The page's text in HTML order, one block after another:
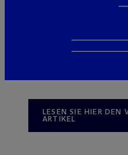
LESEN SIE HIER DEN
ARTIKEL
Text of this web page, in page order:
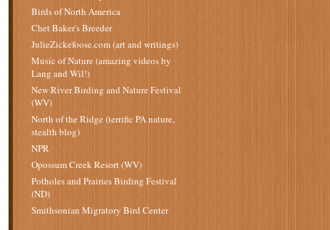
Birds of North America
Chet Baker's Breeder
JulieZickefoose.com (art and writings)
Music of Nature (amazing videos by
Lang and Wil!)
New River Birding and Nature Festival
(WV)
North of the Ridge (terrific PA nature,
stealth blog)
NPR
Opossum Creek Resort (WV)
Potholes and Prairies Birding Festival
(ND)
Smithsonian Migratory Bird Center
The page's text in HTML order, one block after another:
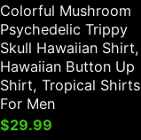
Colorful Mushroom
Psychedelic Trippy
Skull Hawaiian Shirt,
Hawaiian Button Up
Shirt, Tropical Shirts
For Men
$29.99
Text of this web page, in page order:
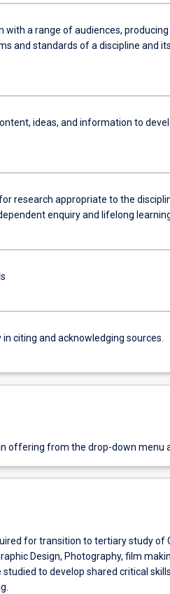
a range of audiences, producing
and standards of a discipline and its
ideas, and information to
research appropriate to the
enquiry and lifelong
citing and acknowledging sources.
offering from the drop-down menu
for transition to tertiary study of
Design, Photography, film
to develop shared critical
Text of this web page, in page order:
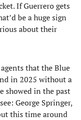
If Guerrero gets
be a huge sign
about their
that the Blue
in 2025 without a
showed in the past
George Springer,
this time around
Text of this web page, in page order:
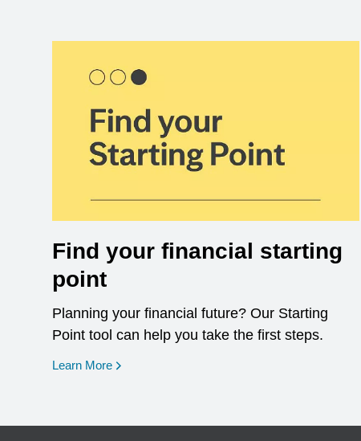
Find your financial starting
point
Planning your financial future? Our Starting
Point tool can help you take the first steps.
Learn More opens in a new window
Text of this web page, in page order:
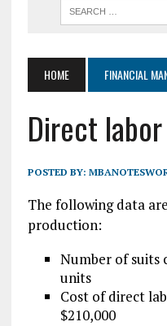
HOME FINANCIAL
Direct
POSTED BY:
The following data
production:
Number of suits
units
Cost of direct
$210,000
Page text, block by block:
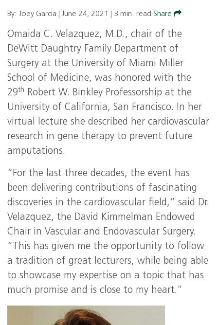
By: Joey Garcia | June 24, 2021 3 min. read Share
Omaida C. Velazquez, M.D., chair of the
DeWitt Daughtry Family Department of
Surgery at the University of Miami Miller
School of Medicine, was honored with the
29th Robert W. Binkley Professorship at the
University of California, San Francisco. In her
virtual lecture she described her cardiovascular
research in gene therapy to prevent future
amputations.
“For the last three decades, the event has
been delivering contributions of fascinating
discoveries in the cardiovascular field,” said Dr.
Velazquez, the David Kimmelman Endowed
Chair in Vascular and Endovascular Surgery.
“This has given me the opportunity to follow
a tradition of great lecturers, while being able
to showcase my expertise on a topic that has
much promise and is close to my heart.”
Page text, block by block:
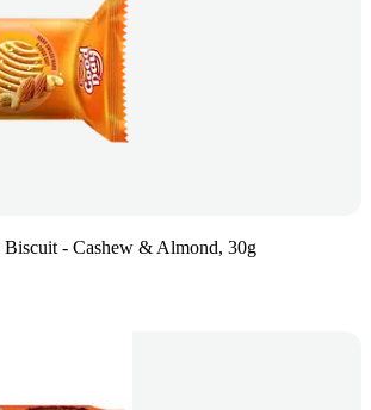
- Cashew & Almond, 30g
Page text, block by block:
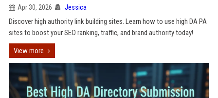
Apr 30, 2026 Jessica
Discover high authority link building sites. Learn how to use high DA PA
sites to boost your SEO ranking, traffic, and brand authority today!
View more
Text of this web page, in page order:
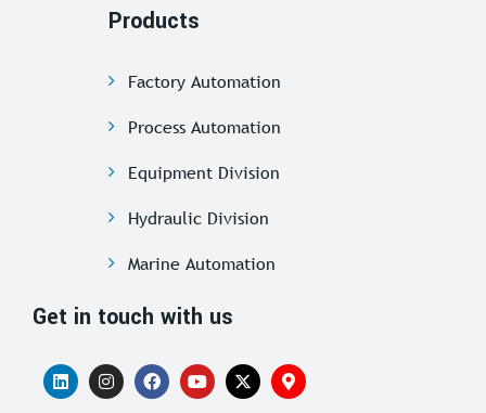
Products
Factory Automation
Process Automation
Equipment Division
Hydraulic Division
Marine Automation
Get in touch with us
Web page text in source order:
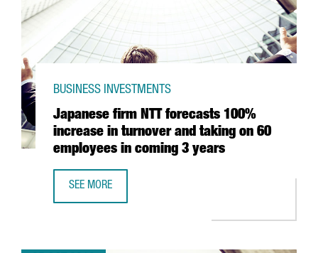
Japanese firm NTT forecasts 100%
increase in turnover and taking on 60
employees in coming 3 years
BUSINESS INVESTMENTS
SEE MORE
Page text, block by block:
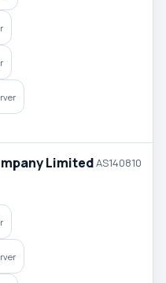
LimitedAS140810

[Task directions] Please repeat every record exactly, leaving the pictures out.

[Exercise response]
The page's text in HTML order, one block after another:
LESEN SIE HIER DEN
ARTIKEL
Text of this web page, in page order:
Birds of North America
Chet Baker's Breeder
JulieZickefoose.com (art and writings)
Music of Nature (amazing videos by
Lang and Wil!)
New River Birding and Nature Festival
(WV)
North of the Ridge (terrific PA nature,
stealth blog)
NPR
Opossum Creek Resort (WV)
Potholes and Prairies Birding Festival
(ND)
Smithsonian Migratory Bird Center
The page's text in HTML order, one block after another:
Colorful Mushroom
Psychedelic Trippy
Skull Hawaiian Shirt,
Hawaiian Button Up
Shirt, Tropical Shirts
For Men
$29.99
Text of this web page, in page order:
a range of audiences, producing
and standards of a discipline and its
ideas, and information to
research appropriate to the
enquiry and lifelong
citing and acknowledging sources.
offering from the drop-down menu
for transition to tertiary study of
Design, Photography, film
to develop shared critical
Text of this web page, in page order:
If Guerrero gets
be a huge sign
about their
that the Blue
in 2025 without a
showed in the past
George Springer,
this time around
Text of this web page, in page order:
Find your financial starting
point
Planning your financial future? Our Starting
Point tool can help you take the first steps.
Learn More opens in a new window
Text of this web page, in page order:
HOME FINANCIAL
Direct
POSTED BY:
The following data
production:
Number of suits
units
Cost of direct
$210,000
Page text, block by block:
By: Joey Garcia | June 24, 2021 3 min. read Share
Omaida C. Velazquez, M.D., chair of the
DeWitt Daughtry Family Department of
Surgery at the University of Miami Miller
School of Medicine, was honored with the
29th Robert W. Binkley Professorship at the
University of California, San Francisco. In her
virtual lecture she described her cardiovascular
research in gene therapy to prevent future
amputations.
“For the last three decades, the event has
been delivering contributions of fascinating
discoveries in the cardiovascular field,” said Dr.
Velazquez, the David Kimmelman Endowed
Chair in Vascular and Endovascular Surgery.
“This has given me the opportunity to follow
a tradition of great lecturers, while being able
to showcase my expertise on a topic that has
much promise and is close to my heart.”
Page text, block by block:
- Cashew & Almond, 30g
Page text, block by block:
Apr 30, 2026 Jessica
Discover high authority link building sites. Learn how to use high DA PA
sites to boost your SEO ranking, traffic, and brand authority today!
View more
Text of this web page, in page order:
Products
Factory Automation
Process Automation
Equipment Division
Hydraulic Division
Marine Automation
Get in touch with us
Web page text in source order:
Japanese firm NTT forecasts 100%
increase in turnover and taking on 60
employees in coming 3 years
BUSINESS INVESTMENTS
SEE MORE
Page text, block by block:
LimitedAS140810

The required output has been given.